LeakyCanoe, thank you for the information, it's helping me put together this lathe mentally. I saw the T-link belts somewhere else and I'm pretty sure I'll be going with that for the speed change belt as taking apart the headstock to change a belt sounds like more of a pain than it's worth to use a straight V belt.

I was a little confused with how the spindle gears were driven but then saw the part listed in picture 20170406_083336.jpg above and see what you're talking about with the 2 different drive systems. I have a feeling my dad may have purchased this used and did a little rigging, that would explain why I'm missing the guard assembly, motor, and the countershaft assembly. This would make it an 8 speed lathe instead of the factory 16 speed. I'm not really sure where the substitute countershaft assembly would have been mounted, possibly some bracket that was misplaced like the lead screw was. For safety, I'm thinking I should revert this lathe back to factory with the guard assembly.
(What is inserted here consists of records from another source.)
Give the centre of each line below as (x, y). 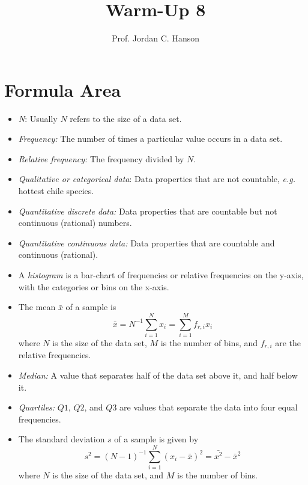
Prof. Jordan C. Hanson (156, 38)
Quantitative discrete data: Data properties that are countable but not (148, 211)
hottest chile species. (56, 191)
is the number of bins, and (209, 342)
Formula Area (63, 89)
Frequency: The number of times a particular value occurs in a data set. (150, 139)
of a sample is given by (156, 439)
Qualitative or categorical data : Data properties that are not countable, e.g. (157, 179)

I'm interested in rebuilding this lathe and learning machining as a hobby. I realize this is a pretty large lathe for home machining, but beyond that, (I realize this is a pretty general question) is there anything this lathe lacks that I might regret not looking elsewhere?

I just posted the armature lathe for posterity, I'm not really into woodwork so I probably won't be doing anything with it. At some point I'll probably post another thread and see if there's interest in it.

In the mean time, I'm going to start looking at lathe rebuild threads and see what all I'm getting myself into.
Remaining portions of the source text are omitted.